I also know not everyone shared our experience with hdIVIG so its a tough call. I also realize not every child is infected similarly so it might be as simple as a child with babesia doesn't do well with hdIVIG or a child with binding immune complexes doesn't do well with hdIVIG. THESE ARE THE THINGS that keep me up at night and you are right 'nobody knows the right answer at this point in time'.

 

AND as you know it is other parents experiences all along the way that has shaped our decisions as family..... I feel so fortunate and also 'lucky' to be where we are in the recovery process.

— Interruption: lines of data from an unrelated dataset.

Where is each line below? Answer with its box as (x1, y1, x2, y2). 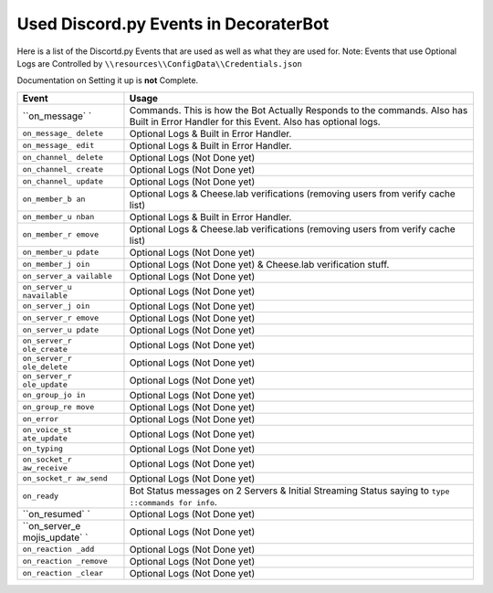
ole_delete (22, 362, 68, 372)
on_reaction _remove (22, 556, 109, 567)
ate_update (22, 433, 68, 443)
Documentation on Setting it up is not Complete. (16, 75, 199, 86)
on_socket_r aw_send (22, 473, 109, 483)
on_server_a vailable (22, 271, 113, 281)
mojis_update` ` (22, 531, 89, 544)
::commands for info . (129, 495, 218, 508)

Edited December 11, 2010 by SF Mom

[NancyD]

I too will keep you posted on how we do. We have always had great success with hdIVIg. The tics have been gone 100% for over a year and for the most part the daily violent rages are gone (she's had 3 in the past 7months, which is light years better than before). So now we are targeting the severe anxiety and scrupulocity. Dr. B wants to up the dose to 2 g/kg to see if that makes a difference. Based on past results I don't think it will make her worse, but for me the question is will it make her any better and will it stick? Only time will tell...

 

Nancy

[jayjay]

Well, we went ahead and had IVIG #3 on Monday and Tuesday. It's been a rough week. The migraine and nausea were horrible yesterday but today he is feeling better. We will definitely keep everyone updated on the progress of Lyme protocol and IVIG together. #4 is scheduled for early February.